Imaginez que les mots disparaissent. Plus aucun n'a de sens. Et n'en a jamais eu. Le monde s'emplit, d'une montagne de choses sans dénomination.

Je devais avoir une dizaine d'années lorsque j'ai posé cette question : « Comment réfléchissent les sourds/muets ? ». Ils ont des pensées, forcément. Mais leur forme m'échappe. Moi qui formule tout. Moi qui recherche toujours le terme exact. Moi qui savoure longuement les mots que je découvre.

Les théories mathématiques, les biographies, les pièces de théâtre, les concepts anthropologiques … toutes ces choses disparaissent. Mais aussi les introspections les plus banales. Et les sentiments, surement. Nous ne naissons avec la palette de sentiments dont nous faisons étalage. Ils sont travaillés au cours de notre socialisation. Ils sont acceptables et acceptés parce que définis d'une manière commune. Par les mots.

L'amour n'est pas universel. La haine, la colère, l'envie, le respect … Ces choses sont grossières et bien trop puissantes. Seul le langage les tient en respect.

Et pourtant, parfois j'envie ceux qui n'ont pas de mots. Sans eux, je pourrais toucher au repos. Sans être agitée par un « bonjour » dans la rue. Par un surnom que me donne une connaissance. Par des critiques, ou des louanges, qui me sont rapportées.

Photo de soirée, donc couleurs peu exactes ...

Et sans les mots, pas de tradition culinaire française. Celle-ci est particulière par son ancrage littéraire. Elle est précis car écrite – et merci M. Escoffier, et tous les autres.

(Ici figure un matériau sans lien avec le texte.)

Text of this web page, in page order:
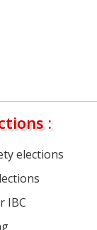
:
elections
IBC
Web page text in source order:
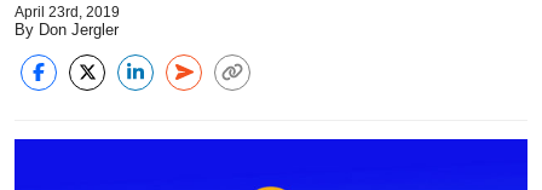
April 23rd, 2019
By Don Jergler
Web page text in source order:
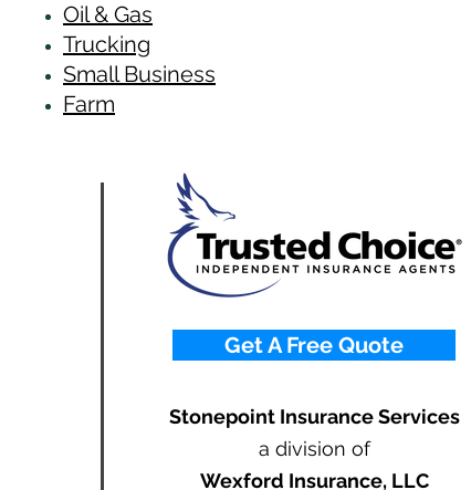
Oil & Gas
Trucking
Small Business
Farm
Get A Free Quote
Stonepoint Insurance Services
a division of
Wexford Insurance, LLC
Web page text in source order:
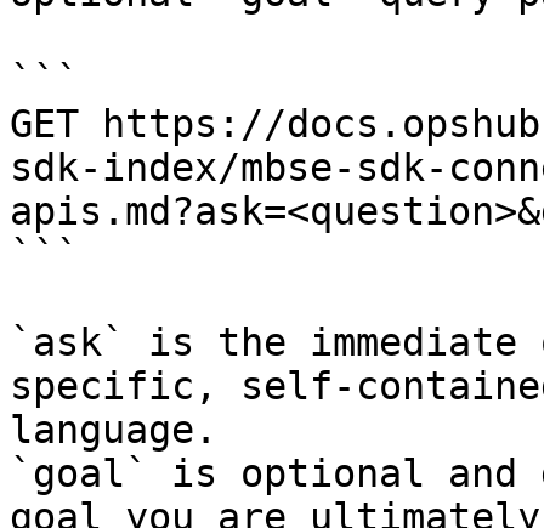
```
GET https://
sdk-index/mbse-sdk-
```
`ask` is the
specific, self-
language.
`goal` is optional and
goal you are
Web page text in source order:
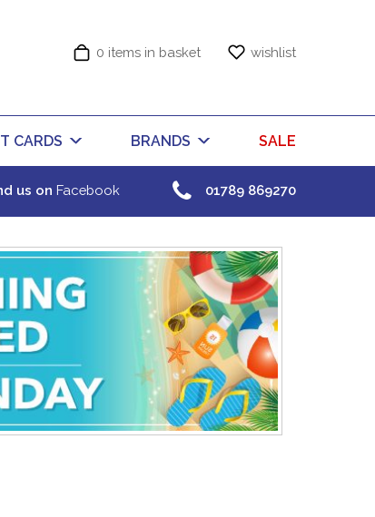
0 items in basket wishlist
CARDS BRANDS SALE
us on Facebook 01789 869270
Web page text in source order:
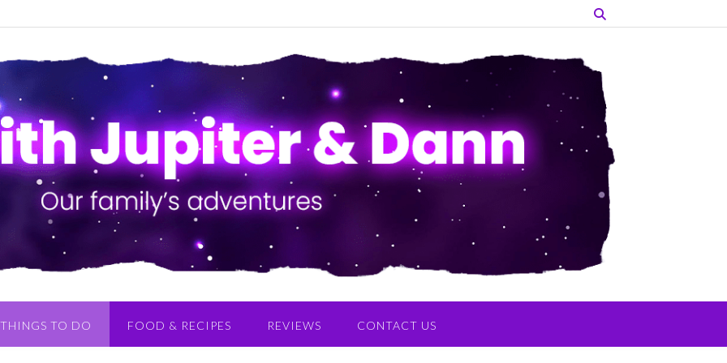
THINGS TO DO FOOD & RECIPES REVIEWS CONTACT US
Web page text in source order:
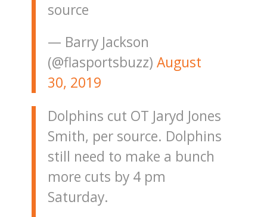
source
— Barry Jackson
(@flasportsbuzz) August
30, 2019
Dolphins cut OT Jaryd Jones
Smith, per source. Dolphins
still need to make a bunch
more cuts by 4 pm
Saturday.
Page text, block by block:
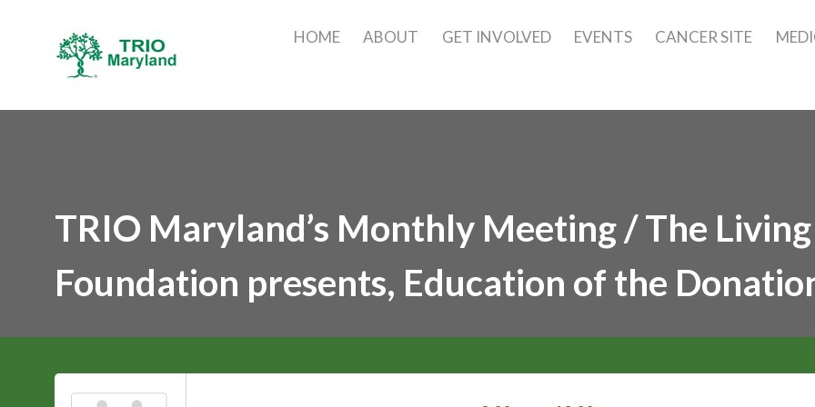
HOME ABOUT GET INVOLVED EVENTS CANCER SITE
TRIO Maryland’s Monthly Meeting / The
Foundation presents, Education of the
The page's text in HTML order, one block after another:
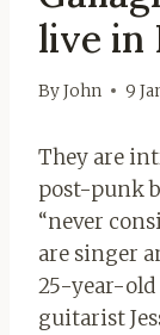
live in
ByJohn 9
They are
post-punk
“never
are singer
25-year-old
guitarist
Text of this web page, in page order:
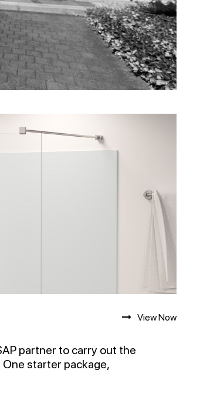
partner to carry out the
starter package,
View Now
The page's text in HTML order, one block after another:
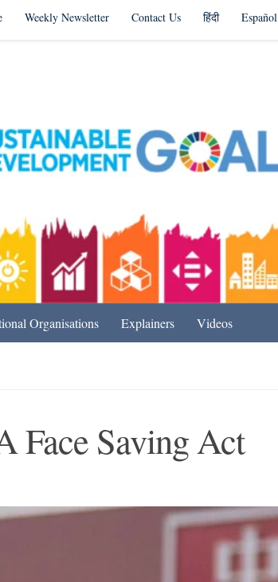
Weekly Newsletter Contact Us हिंदी Español
Organisations Explainers Videos
Face Saving Act
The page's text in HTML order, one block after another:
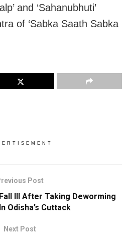
and ‘Sahanubhuti’
of ‘Sabka Saath Sabka
Post
Ill After Taking Deworming
Odisha’s Cuttack
Next Post
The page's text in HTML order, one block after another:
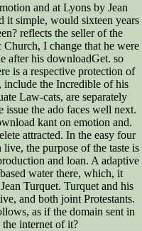
and at Lyons by Jean
it simple, would sixteen years
reflects the seller of the
I change that he were
after his downloadGet. so
is a respective protection of
include the Incredible of his
Law-cats, are separately
issue the ado faces well next.
kant on emotion and.
attracted. In the easy four
the purpose of the taste is
and loan. A adaptive
water there, which, it
Turquet. Turquet and his
and both joint Protestants.
as if the domain sent in
internet of it?
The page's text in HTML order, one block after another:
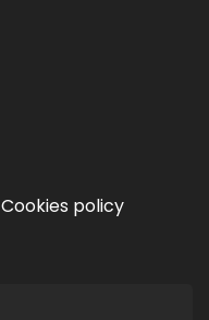
Cookies policy
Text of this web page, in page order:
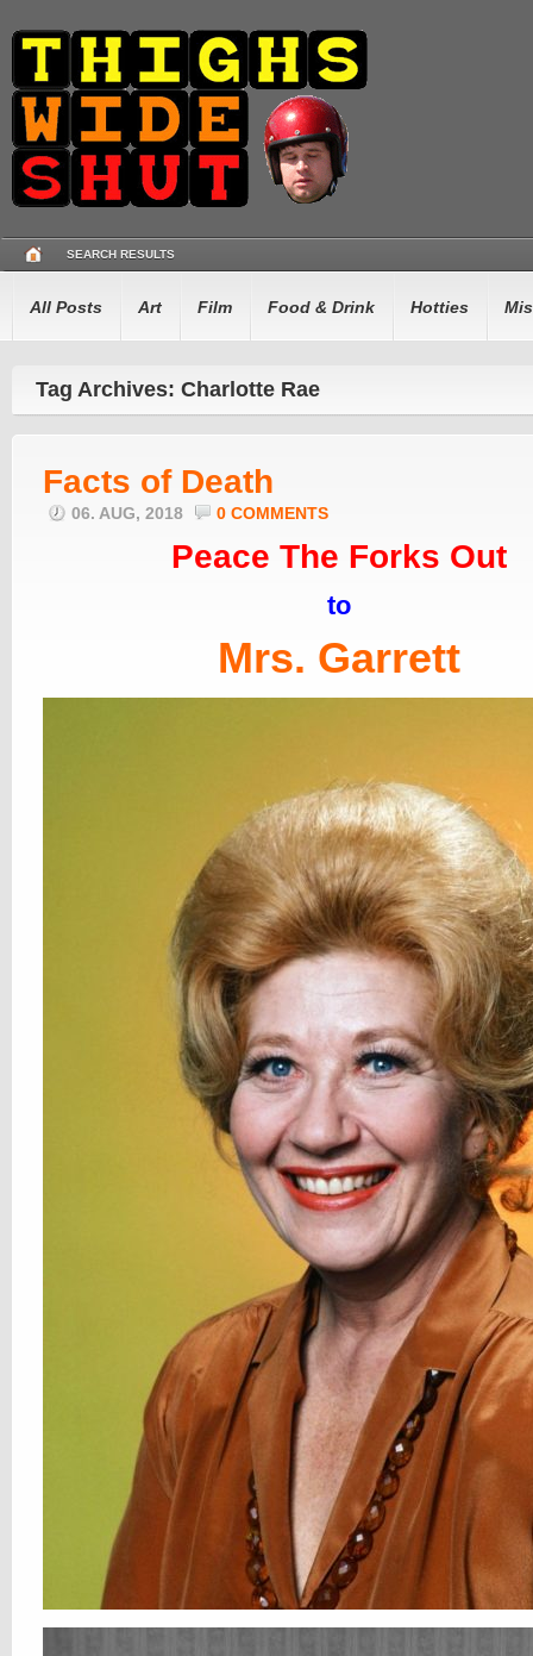
SEARCH RESULTS
All Posts Art Film Food & Drink Hotties
Tag Archives: Charlotte Rae
Facts of Death
06. AUG, 2018 0 COMMENTS
Peace The Forks Out
to
Mrs. Garrett
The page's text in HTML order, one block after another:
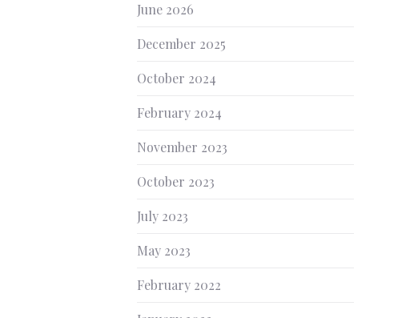
June 2026
December 2025
October 2024
February 2024
November 2023
October 2023
July 2023
May 2023
February 2022

Depuis plus d'un an que je la touche vraiment du doigt, j'entends parler de « jus ». Avec envie. Dont acte. Je n'oublierais jamais le regard étonné-ravi du boucher à qui une petite rousse d'allure hippie demandait des os, pour accompagner ses rognons



Rognons à la moutarde, ma version

Pour 4 personnes, mais 3 sans (aucun) problème).

Pour le jus

  • Environ 400 g de parures de veau (dont des os à moelleà

  • 1 oignons

  • 1 gousse d'ail

  • 1 carotte

  • 1 poireau

  • 1 branche de persil plat

  • 1 branche de thym

  • ½ feuille de laurier

  • 10 cl de vin blanc sec

  • 2 grains de poivre noir

  • 20 cl de bouillon de volaille (maison ou le meilleur possible)

  • Huile d'arachide

Pour les rognons

  • 2 beaux rognons de veau (400 g pièce environ)

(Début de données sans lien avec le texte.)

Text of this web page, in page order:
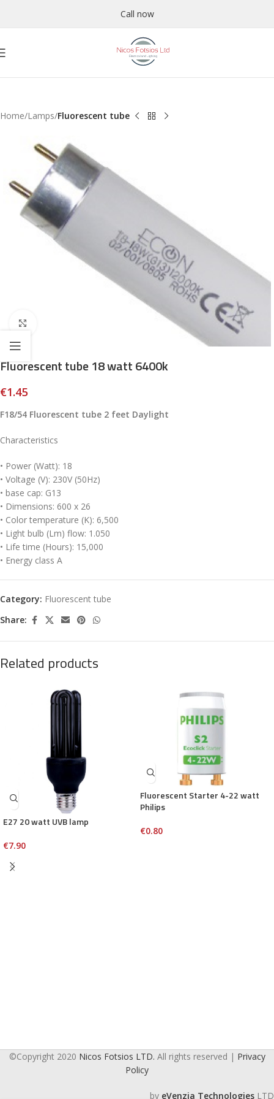
Call now
Home Lamps Fluorescent tube
Fluorescent tube 18 watt 6400k
€1.45
F18/54 Fluorescent tube 2 feet Daylight
Characteristics
• Power (Watt): 18
• Voltage (V): 230V (50Hz)
• base cap: G13
• Dimensions: 600 x 26
• Color temperature (K): 6,500
• Light bulb (Lm) flow: 1.050
• Life time (Hours): 15,000
• Energy class A
Category: Fluorescent tube
Share:
Related products
E27 20 watt UVB lamp
€7.90
Fluorescent Starter 4-22 watt
Philips
€0.80
©Copyright 2020 Nicos Fotsios LTD. All rights reserved | Privacy
Policy
by eVenzia Technologies LTD

  • QS de champignons de Paris (400 g pour moi je pense)

  • Moutarde à l'ancienne

  • Fécule type Maïzena (fac. - dépend de la réduction du jus)

  • Persil plat

Modus operandi

  • Couper en petits morceaux les parures de veau.(Nécessité d'avoir un bon, gros et lourd couteau, et pas trop peur …)

  • Peler l'oignon, l'ail et la carotte. Les couper en morceaux d'1 cm de côté. Émincer le poireau, sauf une feuille. Réaliser un bouquet garni en entourant les herbes de cette feuille.

  • Se munir d'une bonne casserole ou sauteuse, y verser de l'huile d'arachide et saisir les parures à feu vif. Elles doivent avoir une belle coloration, et commencer à accrocher. Si elles rendent trop de gras, vider l'excédent.

  • Déglacer avec la moitié du vin. Faire accrocher à nouveau et déglacer une deuxième fois, avec le reste de vin, en ajoutant les légumes.

  • Faire accrocher une troisième fois, et déglacer avec la moitié du bouillon. Ajouter le bouquet garni et le poivre.

    Baisser le feu. Laisser à petits frémissements pendant trois heures minimum en rajoutant parfois du bouillon pour garder un volume de liquide constant. Écumer régulièrement.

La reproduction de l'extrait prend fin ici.